REQUIRED WORK: Please reproduce the records exactly, leaving out any pictures.
Segment Start: DATA SHOWN
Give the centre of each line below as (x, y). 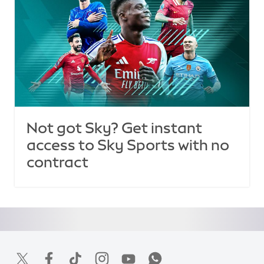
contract (57, 162)
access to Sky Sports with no (128, 145)
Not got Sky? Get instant (114, 128)
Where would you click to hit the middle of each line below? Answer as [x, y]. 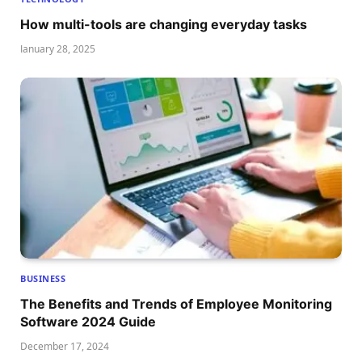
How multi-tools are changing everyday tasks [164, 25]
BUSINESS [43, 279]
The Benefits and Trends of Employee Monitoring [176, 304]
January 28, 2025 [58, 49]
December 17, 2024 [65, 347]
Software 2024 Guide [88, 322]
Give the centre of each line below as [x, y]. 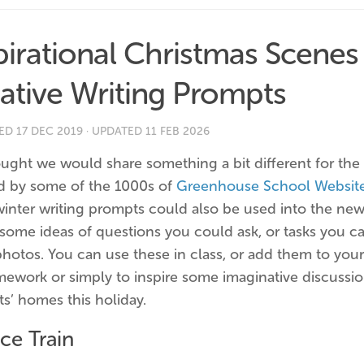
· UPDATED [114, 131]
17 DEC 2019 [50, 131]
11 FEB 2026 [178, 131]
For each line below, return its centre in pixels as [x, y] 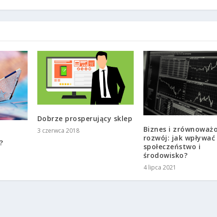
Segment End: DATA SHOWN
SOLUTION TO THIS TASK:
Give the centre of each line below as (x, y). 
contract (57, 162)
access to Sky Sports with no (128, 145)
Not got Sky? Get instant (114, 128)
Where would you click to hit the middle of each line below? Answer as [x, y]. 
How multi-tools are changing everyday tasks [164, 25]
BUSINESS [43, 279]
The Benefits and Trends of Employee Monitoring [176, 304]
January 28, 2025 [58, 49]
December 17, 2024 [65, 347]
Software 2024 Guide [88, 322]
Give the centre of each line below as [x, y]. 
· UPDATED [114, 131]
17 DEC 2019 [50, 131]
11 FEB 2026 [178, 131]
For each line below, return its centre in pixels as [x, y] 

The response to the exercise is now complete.